Da die Parteienlandschaft in der 19. Knesset stark zerklüftet ist, sind arithmetische Fähigkeiten gefragt. Für Likud Israel Beitenu kommt zum Beispiel eine Koalition unter Einschluss zentristischer Fraktionen in Betracht, namentlich „Jesch Atid“ – einer neuen Partei, die aus dem Stand 19 Sitze holen konnte. Rein rechnerisch wäre eine Regierungsbildung gegen Netanjahu ebenfalls möglich, sollten die Mitte-Links-Fraktionen zusammen mit den arabischen Parteien einen Partner auf der rechten Seite der neuen Knesset finden. Eine solche Konstellation ist jedoch zum jetzigen Zeitpunkt angesichts ideologischer und programmatischer Gegensätze der Parteien äußerst unwahrscheinlich.

Erste Analyse und Bewertung

1. Bereits seit der zweiten Dezemberhälfte 2012 sagten alle Umfragen einen Achtungserfolg bei den Wahlen für „Jesch Atid“ unter der charismatischen Führung ihres Gründers Yair Lapid voraus. Seit Gründung der Partei Anfang 2012 verstanden es Lapid, ein ehemaliger populärer Fernsehmoderator, und seine Unterstützer wie kaum jemand sonst, die großen Themen der Protestbewegung des Sommers 2011 aufzugreifen. Mit dem Versprechen, die sozioökonomischen Probleme in Israel endlich anzupacken und für eine gerechtere Lastenverteilung in der israelischen Gesellschaft zu sor-gen, konnte Lapid einen erheblichen Teil der Wähler – insbesondere bei den bis zuletzt Unentschlossenen – für sich mobilisieren. Dass „Jesch Atid“ es dann schaffte, zweitstärkste Kraft in der Knesset zu werden, war allerdings die große Überraschung nach Schließung der Wahllokale.

Der zweite große Gewinner ist die rechts von „Likud Israel Beitenu“ stehende Listenverbindung „Das jüdische Zuhause – Nationale Union“. Angeführt wird diese Liste von Naftali Bennett, einem ebenfalls charismatischen Politiker und Verfechter der Siedlungsbewegung, der von 2006 bis 2008 Büroleiter des Likud-Vorsitzenden Netanjahu war. Die demoskopisch und durch große mediale Aufmerksamkeit genährten Hoffnungen dieser Gruppierung, als zweitstärkste Fraktion in die 19. Knesset einziehen zu können, haben sich indes nicht erfüllt. Immerhin konnte sie die Zahl ihrer Mandate von 7 auf 12 steigern.

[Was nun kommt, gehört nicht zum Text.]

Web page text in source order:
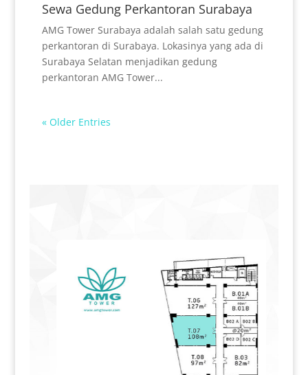
Sewa Gedung Perkantoran Surabaya
AMG Tower Surabaya adalah salah satu gedung
perkantoran di Surabaya. Lokasinya yang ada di
Surabaya Selatan menjadikan gedung
perkantoran AMG Tower...
« Older Entries

2. Der von fast allen Beobachtern vorausgesagte „Rechtsruck“ in der israelischen Wäh-lerschaft ist ausgeblieben. Während in der 18. Knesset 65 Abgeordnete der Rechten 55 Parlamentariern der Mitte und der Linken gegenübersaßen, halten sich in der 19. Knesset diese beiden Lager mit 61:59 nahezu die Waage. Ein „Rechtsruck“ ist allenfalls insofern eingetreten, als innerhalb des Likud jüngere Hardliner die älteren Liberalen (wie z.B. Dan Meridor) verdrängt haben. Genauso bedeutet der Erfolg der Listenverbindung „Das jüdische Zuhause – Nationale Union“, dass innerhalb der parlamentarischen Rechten prononciert nationalistische Strömungen deutlich stärker geworden sind. Hierfür ist insbesondere der starke Rückhalt unter den nationalreligiös motivier-ten Siedlern verantwortlich.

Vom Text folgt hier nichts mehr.